Bromodeoxyuridine (BrdU) Staining Protocol

 

1. Incubate cells in culture with 10 mM BrdU (Sigma) for an appropriate time (30 mins – hour plus)
2. Harvest cells.
3. Fix pelleted cells in ice-cold 70% ethanol by adding with a pasteur pipette on a vortex. Leave cells at 4^oC from 30 mins to a week.
4. Pellet cells at approximately 2,000 rpm for 5 mins. Wash twice in PBS.
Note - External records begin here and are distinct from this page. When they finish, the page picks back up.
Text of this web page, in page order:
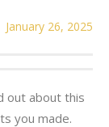
January 26, 2025
out about this
you made.
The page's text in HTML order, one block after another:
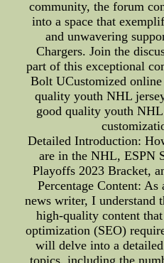
community, the forum
into a space that
and unwavering
Chargers. Join the
part of this exceptional
Bolt UCustomized online
quality youth NHL
good quality youth
Detailed Introduction:
are in the NHL, ESPN
Playoffs 2023 Bracket,
Percentage Content: As
news writer, I understand
high-quality content
optimization (SEO)
will delve into a
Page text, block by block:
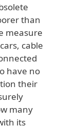
than
measure
cable
have no
their
many
its
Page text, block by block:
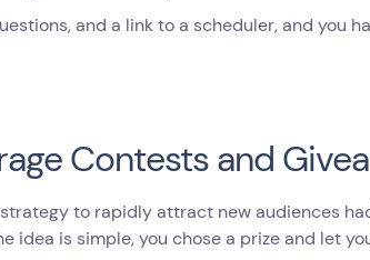
and a link to a scheduler, and you
Contests and
strategy to rapidly attract new audiences
idea is simple, you chose a prize and let
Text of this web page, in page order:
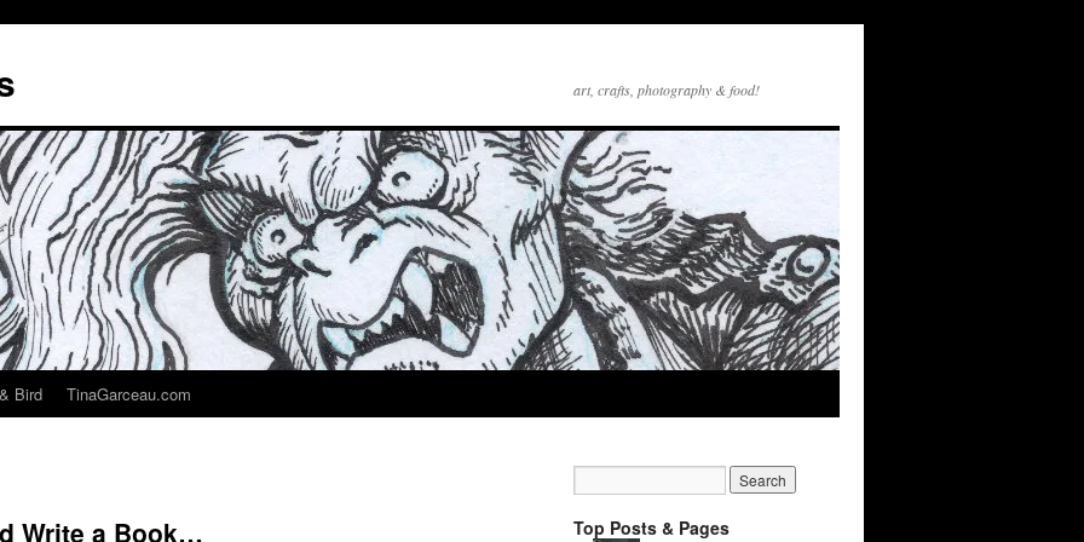
art, crafts, photography & food!
Bird TinaGarceau.com
Write a Book… Top Posts & Pages
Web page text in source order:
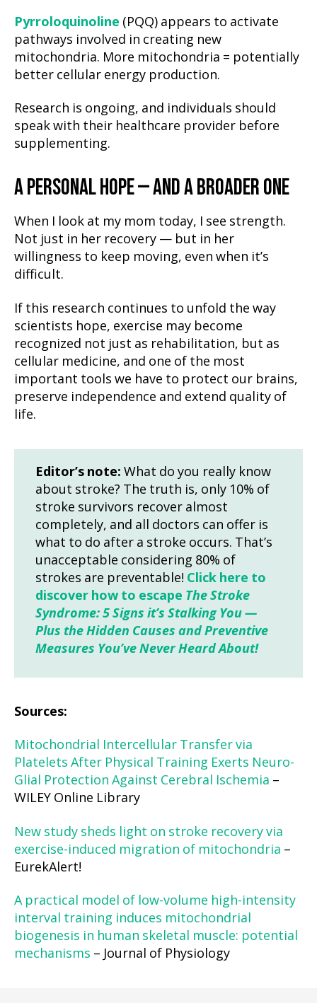
Pyrroloquinoline (PQQ) appears to activate
pathways involved in creating new
mitochondria. More mitochondria = potentially
better cellular energy production.
Research is ongoing, and individuals should
speak with their healthcare provider before
supplementing.
A PERSONAL HOPE — AND A BROADER ONE
When I look at my mom today, I see strength.
Not just in her recovery — but in her
willingness to keep moving, even when it’s
difficult.
If this research continues to unfold the way
scientists hope, exercise may become
recognized not just as rehabilitation, but as
cellular medicine, and one of the most
important tools we have to protect our brains,
preserve independence and extend quality of
life.
Editor’s note: What do you really know
about stroke? The truth is, only 10% of
stroke survivors recover almost
completely, and all doctors can offer is
what to do after a stroke occurs. That’s
unacceptable considering 80% of
strokes are preventable! Click here to
discover how to escape The Stroke
Syndrome: 5 Signs it’s Stalking You —
Plus the Hidden Causes and Preventive
Measures You’ve Never Heard About!
Sources:
Mitochondrial Intercellular Transfer via
Platelets After Physical Training Exerts Neuro-
Glial Protection Against Cerebral Ischemia –
WILEY Online Library
New study sheds light on stroke recovery via
exercise-induced migration of mitochondria –
EurekAlert!
A practical model of low-volume high-intensity
interval training induces mitochondrial
biogenesis in human skeletal muscle: potential
mechanisms – Journal of Physiology
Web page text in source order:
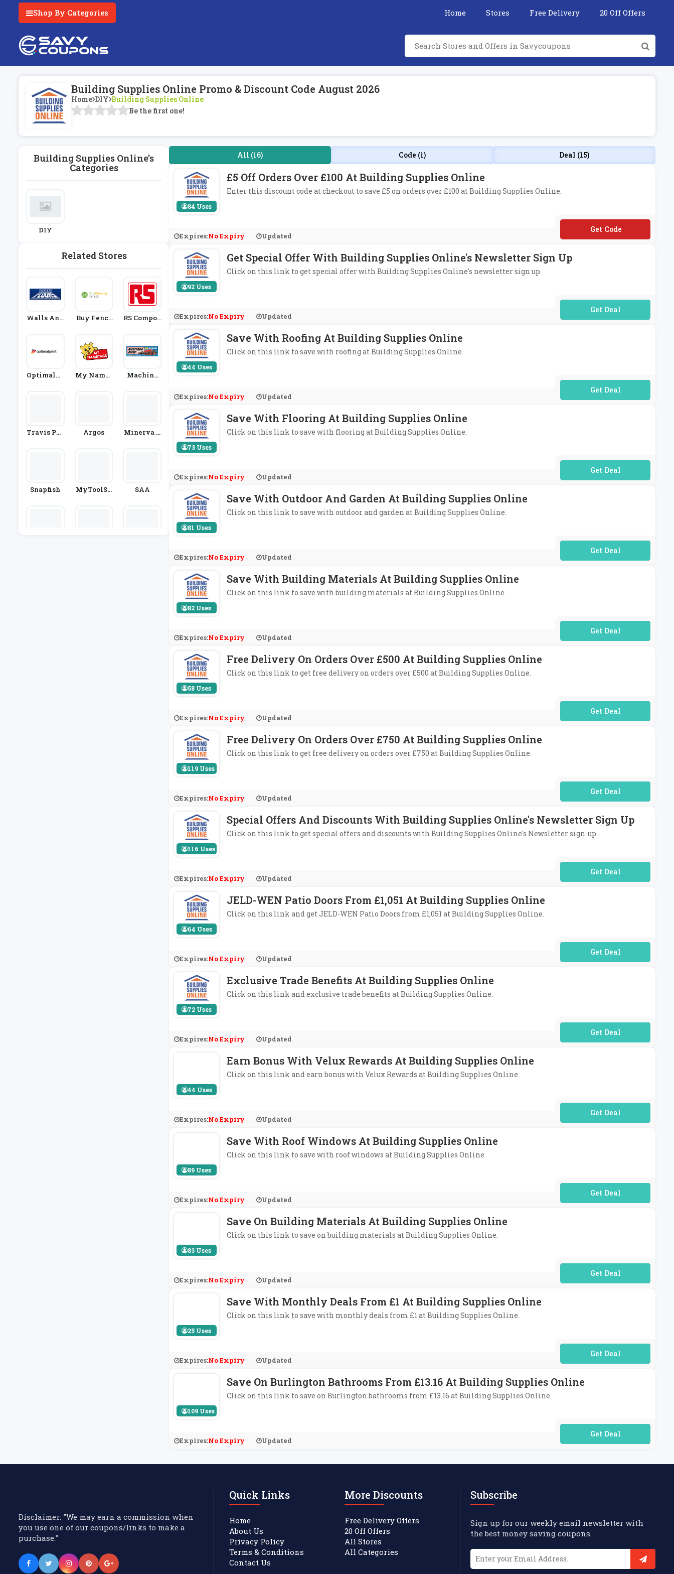
Shop By Categories Home Stores Free Delivery 20 Off Offers
Building Supplies Online Promo & Discount Code August 2026
Home DIY Building Supplies Online
Be the first one!
Building Supplies Online's
Categories
DIY
Related Stores
Walls And
Buy Fenci
RS Compon
Optimalpr
My Namet
Machine
Travis Per
Argos
Minerva C
Snapfish
MyToolSh
SAA
All (16) Code (1) Deal (15)
84 Uses
£5 Off Orders Over £100 At Building Supplies Online
Enter this discount code at checkout to save £5 on orders over £100 at Building Supplies Online.
Expires:No Expiry Updated
**T-ZHA-TLG-CMQ
92 Uses
Get Special Offer With Building Supplies Online's Newsletter Sign Up
Click on this link to get special offer with Building Supplies Online's newsletter sign up.
Expires:No Expiry Updated
No Code Required
44 Uses
Save With Roofing At Building Supplies Online
Click on this link to save with roofing at Building Supplies Online.
Expires:No Expiry Updated
No Code Required
73 Uses
Save With Flooring At Building Supplies Online
Click on this link to save with flooring at Building Supplies Online.
Expires:No Expiry Updated
No Code Required
81 Uses
Save With Outdoor And Garden At Building Supplies Online
Click on this link to save with outdoor and garden at Building Supplies Online.
Expires:No Expiry Updated
No Code Required
82 Uses
Save With Building Materials At Building Supplies Online
Click on this link to save with building materials at Building Supplies Online.
Expires:No Expiry Updated
No Code Required
58 Uses
Free Delivery On Orders Over £500 At Building Supplies Online
Click on this link to get free delivery on orders over £500 at Building Supplies Online.
Expires:No Expiry Updated
No Code Required
119 Uses
Free Delivery On Orders Over £750 At Building Supplies Online
Click on this link to get free delivery on orders over £750 at Building Supplies Online.
Expires:No Expiry Updated
No Code Required
116 Uses
Special Offers And Discounts With Building Supplies Online's Newsletter Sign Up
Click on this link to get special offers and discounts with Building Supplies Online's Newsletter sign-up.
Expires:No Expiry Updated
No Code Required
64 Uses
JELD-WEN Patio Doors From £1,051 At Building Supplies Online
Click on this link and get JELD-WEN Patio Doors from £1,051 at Building Supplies Online.
Expires:No Expiry Updated
No Code Required
72 Uses
Exclusive Trade Benefits At Building Supplies Online
Click on this link and exclusive trade benefits at Building Supplies Online.
Expires:No Expiry Updated
No Code Required
44 Uses
Earn Bonus With Velux Rewards At Building Supplies Online
Click on this link and earn bonus with Velux Rewards at Building Supplies Online.
Expires:No Expiry Updated
No Code Required
89 Uses
Save With Roof Windows At Building Supplies Online
Click on this link to save with roof windows at Building Supplies Online.
Expires:No Expiry Updated
No Code Required
83 Uses
Save On Building Materials At Building Supplies Online
Click on this link to save on building materials at Building Supplies Online.
Expires:No Expiry Updated
No Code Required
25 Uses
Save With Monthly Deals From £1 At Building Supplies Online
Click on this link to save with monthly deals from £1 at Building Supplies Online.
Expires:No Expiry Updated
No Code Required
109 Uses
Save On Burlington Bathrooms From £13.16 At Building Supplies Online
Click on this link to save on Burlington bathrooms from £13.16 at Building Supplies Online.
Expires:No Expiry Updated
No Code Required
Disclaimer: "We may earn a commission when
you use one of our coupons/links to make a
purchase."
Quick Links
Home
About Us
Privacy Policy
Terms & Conditions
Contact Us
More Discounts
Free Delivery Offers
20 Off Offers
All Stores
All Categories
Subscribe
Sign up for our weekly email newsletter with
the best money saving coupons.
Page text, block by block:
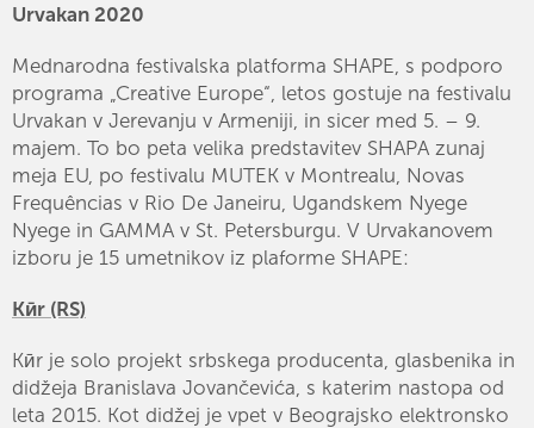
Urvakan 2020
Mednarodna festivalska platforma SHAPE, s podporo
programa „Creative Europe“, letos gostuje na festivalu
Urvakan v Jerevanju v Armeniji, in sicer med 5. – 9.
majem. To bo peta velika predstavitev SHAPA zunaj
meja EU, po festivalu MUTEK v Montrealu, Novas
Frequências v Rio De Janeiru, Ugandskem Nyege
Nyege in GAMMA v St. Petersburgu. V Urvakanovem
izboru je 15 umetnikov iz plaforme SHAPE:
Kӣr (RS)
Kӣr je solo projekt srbskega producenta, glasbenika in
didžeja Branislava Jovančevića, s katerim nastopa od
leta 2015. Kot didžej je vpet v Beograjsko elektronsko

5. Res-suspend cells in freshly made 2M HCl (dilute conc HCl 1 part to 4 parts distilled water. Leave for 30 mins at RT with occasional mixing.
6. Pellet cells, wash twice in PBS.
7. Wash in PBS-Tween (PBS+0.1% BSA+0.2% Tween20, pH7.4).
8. Add 2 ml anti-BrdU mcab (Becton Dickinson) to the cell pellet and incubate at RT for 20 mins in the dark as BrdU is photo-unstable.
9. Wash twice in PBS-Tween.
10.  Add 5 ml of rabbit anti-mouse^FITC F(ab^’)₂ fragments (DAKO, Cat.No.F0313) to the cell pellet and incubate at RT for 20 mins.
11. Wash in PBS.
12. Add 50 ml RNAse (100 mg/ml Sigma) and incubate at RT or 37^oC for 15 mins.
13. Add 200 ml of PI (50 mg/ml Sigma P4170).
14. Analyse by flow cytometry collecting 25,000 events per sample.